So you were directing even back then.

Harold Prince: Oh, yeah. That's what I wanted to be. I would have loved to have been a playwright and a director, but I am too introspective for writing. It is very useful to have some facility for writing if you are a director. An articulate director is a good thing. It's hard to believe, but there are some very successful ones who are not articulate and who are reduced to saying, "No, that's not what I want. Try something else." I wouldn't be one of those guys. I do know how to sort of improvise a scene, and then the playwright will go away and bring it back much improved.

Did you ever do any acting?

Harold Prince Interview Photo
Harold Prince: I can't. I'm terrified. When you direct large companies in musicals, you get everyone from Angela Lansbury, who knows it all, to somebody who is just starting and perhaps doesn't know anything and hasn't much training, doesn't know technique and so on, so you give them line readings, and you actually lay a performance on them, like a coat. That kind of acting, I'll do. It is very big and embarrassing, but they get the essence of where I am trying to take them.

And what about music? Did you study music?

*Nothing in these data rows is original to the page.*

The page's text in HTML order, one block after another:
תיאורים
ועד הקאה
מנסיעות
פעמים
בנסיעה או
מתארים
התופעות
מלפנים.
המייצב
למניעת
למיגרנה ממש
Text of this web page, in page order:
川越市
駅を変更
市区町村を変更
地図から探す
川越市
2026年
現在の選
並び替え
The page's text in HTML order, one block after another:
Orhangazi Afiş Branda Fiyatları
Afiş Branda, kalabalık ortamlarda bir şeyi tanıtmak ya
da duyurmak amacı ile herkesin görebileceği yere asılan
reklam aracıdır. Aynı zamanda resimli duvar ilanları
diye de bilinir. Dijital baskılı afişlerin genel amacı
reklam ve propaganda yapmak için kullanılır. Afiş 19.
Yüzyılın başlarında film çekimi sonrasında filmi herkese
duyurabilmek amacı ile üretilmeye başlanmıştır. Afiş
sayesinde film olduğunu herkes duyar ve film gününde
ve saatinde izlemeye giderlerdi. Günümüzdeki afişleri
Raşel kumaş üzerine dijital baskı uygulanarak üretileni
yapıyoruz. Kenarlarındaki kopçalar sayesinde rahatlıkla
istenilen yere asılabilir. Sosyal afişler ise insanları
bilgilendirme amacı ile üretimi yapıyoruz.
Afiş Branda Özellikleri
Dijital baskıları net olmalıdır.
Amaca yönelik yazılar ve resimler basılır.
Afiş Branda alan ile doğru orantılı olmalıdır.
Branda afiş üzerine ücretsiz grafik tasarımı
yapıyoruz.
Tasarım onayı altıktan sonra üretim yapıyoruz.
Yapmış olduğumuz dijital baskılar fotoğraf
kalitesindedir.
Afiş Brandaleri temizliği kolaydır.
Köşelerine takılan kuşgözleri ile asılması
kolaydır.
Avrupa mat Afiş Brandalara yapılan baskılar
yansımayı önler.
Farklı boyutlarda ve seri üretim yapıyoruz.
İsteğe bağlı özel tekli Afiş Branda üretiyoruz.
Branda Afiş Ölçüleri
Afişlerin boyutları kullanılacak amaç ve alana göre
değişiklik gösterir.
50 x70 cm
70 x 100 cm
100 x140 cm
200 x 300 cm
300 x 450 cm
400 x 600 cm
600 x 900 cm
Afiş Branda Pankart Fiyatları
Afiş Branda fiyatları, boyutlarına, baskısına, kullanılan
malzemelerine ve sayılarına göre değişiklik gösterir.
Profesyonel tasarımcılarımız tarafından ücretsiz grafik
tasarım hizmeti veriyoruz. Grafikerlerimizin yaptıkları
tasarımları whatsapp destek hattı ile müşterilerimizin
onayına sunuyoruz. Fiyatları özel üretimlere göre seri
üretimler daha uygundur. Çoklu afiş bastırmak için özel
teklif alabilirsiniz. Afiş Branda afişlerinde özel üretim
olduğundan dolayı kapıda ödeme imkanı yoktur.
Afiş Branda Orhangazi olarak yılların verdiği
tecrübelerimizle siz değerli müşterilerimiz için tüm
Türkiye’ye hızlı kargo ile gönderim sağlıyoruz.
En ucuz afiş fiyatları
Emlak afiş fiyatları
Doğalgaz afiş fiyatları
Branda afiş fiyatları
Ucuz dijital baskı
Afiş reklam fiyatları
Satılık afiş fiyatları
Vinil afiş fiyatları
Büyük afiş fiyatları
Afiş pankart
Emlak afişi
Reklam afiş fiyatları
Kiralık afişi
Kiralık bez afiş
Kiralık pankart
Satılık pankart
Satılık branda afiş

Harold Prince: I can't read music, though I've directed a lot of operas. Everywhere, in Vienna, in Buenos Aires, in this country, all over the place. I knew John Dexter, the playwright, an Englishman, a very talented guy. He died too young. John and everybody else who was directing in Europe was doing operas as well, and I thought, "What is it about America that has cut that off?" It's changing now. Peter Gelb is beginning to ask theater directors to direct at the Met, but it is very rare. So I did an interview, and I was asked, 'What do you want to do?" and I said, "I want to try directing operas." I got a telegram in Europe from Carol Fox, who ran the Chicago Lyric Opera, which is one of the best opera companies in the country, saying, "How would you like to open our season with Fanciulla del West?" And I thought, "I've seen it, but I don't know it." I write back and said, "I think I'm very interested. I'll listen to it again," and I did open the season and it stayed in the repertoire. It's in the repertoire, and it's been done in San Francisco with Plácido. Carol Neblett did it often. That was the beginning. Then I did a lot of stuff.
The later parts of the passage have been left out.